◆ INSTRUCTIONS TO FOLLOW ◆
Where the string "audience" occurs in a line of the entries below, copy that line.

[[ GIVEN ENTRIES open ]]

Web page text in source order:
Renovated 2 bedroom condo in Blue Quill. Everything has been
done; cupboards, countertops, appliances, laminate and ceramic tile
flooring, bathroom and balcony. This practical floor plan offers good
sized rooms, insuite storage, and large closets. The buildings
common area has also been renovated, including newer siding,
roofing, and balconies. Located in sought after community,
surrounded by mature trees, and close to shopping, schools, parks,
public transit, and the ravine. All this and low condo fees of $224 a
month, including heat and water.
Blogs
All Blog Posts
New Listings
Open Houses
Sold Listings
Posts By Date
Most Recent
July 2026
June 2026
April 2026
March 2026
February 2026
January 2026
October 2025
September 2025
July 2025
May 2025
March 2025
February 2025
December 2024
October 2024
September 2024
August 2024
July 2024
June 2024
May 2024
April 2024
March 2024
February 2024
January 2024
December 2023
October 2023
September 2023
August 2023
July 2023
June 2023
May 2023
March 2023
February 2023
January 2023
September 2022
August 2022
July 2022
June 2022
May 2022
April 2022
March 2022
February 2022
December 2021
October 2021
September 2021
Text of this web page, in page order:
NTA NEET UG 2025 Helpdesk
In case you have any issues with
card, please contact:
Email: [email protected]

[[ GIVEN ENTRIES closed ]]
[[ GIVEN ENTRIES open ]]

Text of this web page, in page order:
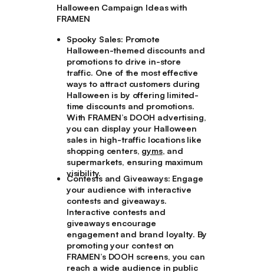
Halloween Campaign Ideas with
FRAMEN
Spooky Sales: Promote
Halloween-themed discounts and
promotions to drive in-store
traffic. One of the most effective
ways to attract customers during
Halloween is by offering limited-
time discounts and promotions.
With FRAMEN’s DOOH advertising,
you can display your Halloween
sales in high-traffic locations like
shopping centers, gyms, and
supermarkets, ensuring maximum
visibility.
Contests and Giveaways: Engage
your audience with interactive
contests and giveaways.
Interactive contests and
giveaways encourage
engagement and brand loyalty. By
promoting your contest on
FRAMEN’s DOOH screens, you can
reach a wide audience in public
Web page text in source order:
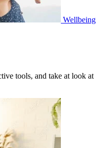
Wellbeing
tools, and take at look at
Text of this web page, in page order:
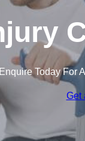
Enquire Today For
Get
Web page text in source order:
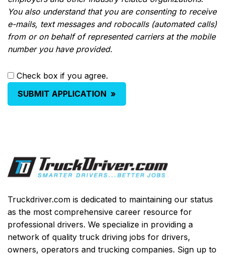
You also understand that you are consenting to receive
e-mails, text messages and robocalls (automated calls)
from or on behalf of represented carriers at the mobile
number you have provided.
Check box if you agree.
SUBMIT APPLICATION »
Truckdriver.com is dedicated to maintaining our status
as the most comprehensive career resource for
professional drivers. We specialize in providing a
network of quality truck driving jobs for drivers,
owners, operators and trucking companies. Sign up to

[[ GIVEN ENTRIES closed ]]

◆ REPLY ◆
your audience with interactive
reach a wide audience in public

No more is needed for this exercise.